Au bout de deux heures de balade morbide, on a pris conscience qu’on était totalement perdu·e·s et qu’il fallait qu’on trouve le chemin du retour. À ce stade, on ne jouait plus, et par manque de vigilance, on a perdu une vie chacun·e. On a fini par demander notre chemin à des zombies, les mêmes qui venaient de nous prendre nos vies, et par ouvrir… Google Maps. En marchant, on est tombé·e·s sur deux zombies qui voulaient aussi rentrer.

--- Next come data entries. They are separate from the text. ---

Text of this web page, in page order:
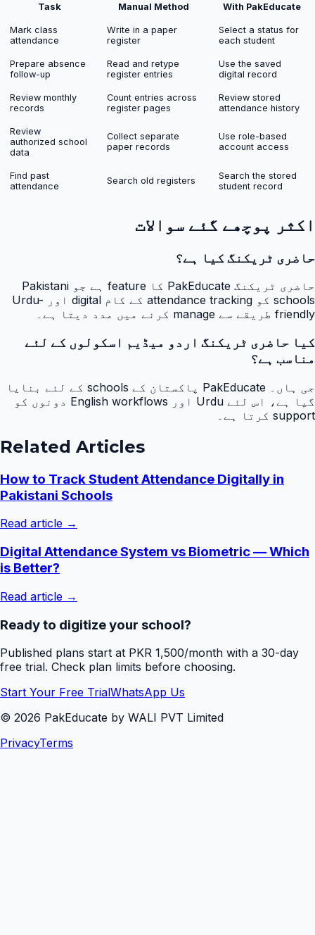
Task Manual Method With PakEducate
Mark class
attendance
Write in a paper
register
Select a status for
each student
Prepare absence
follow-up
Read and retype
register entries
Use the saved
digital record
Review monthly
records
Count entries across
register pages
Review stored
attendance history
Review
authorized school
data
Collect separate
paper records
Use role-based
account access
Find past
attendance
Search old registers
Search the stored
student record
اکثر پوچھے گئے سوالات
حاضری ٹریکنگ کیا ہے؟
حاضری ٹریکنگ PakEducate کا feature ہے جو Pakistani
schools کو attendance tracking کے کام digital اور Urdu-
friendly طریقے سے manage کرنے میں مدد دیتا ہے۔
کیا حاضری ٹریکنگ اردو میڈیم اسکولوں کے لئے
مناسب ہے؟
جی ہاں۔ PakEducate پاکستان کے schools کے لئے بنایا
گیا ہے، اس لئے Urdu اور English workflows دونوں کو
support کرتا ہے۔
Related Articles
How to Track Student Attendance Digitally in
Pakistani Schools
Read article →
Digital Attendance System vs Biometric — Which
is Better?
Read article →
Ready to digitize your school?
Published plans start at PKR 1,500/month with a 30-day
free trial. Check plan limits before choosing.
Start Your Free TrialWhatsApp Us
© 2026 PakEducate by WALI PVT Limited
PrivacyTerms

On a tourné pendant vingt minutes, lessivé·e·s par tous ces intestins qu’on a remués pendant des heures, puis on a regagné la civilisation. Miracle ! Au loin, une route et des lumières, qui ne venaient pas de lampes frontales fuyantes. Une chose est sûre : on ne sera pas armé·e·s face à une apocalypse zombie, car on a terminé avec un score de -11 points. Ne comptez pas sur nous.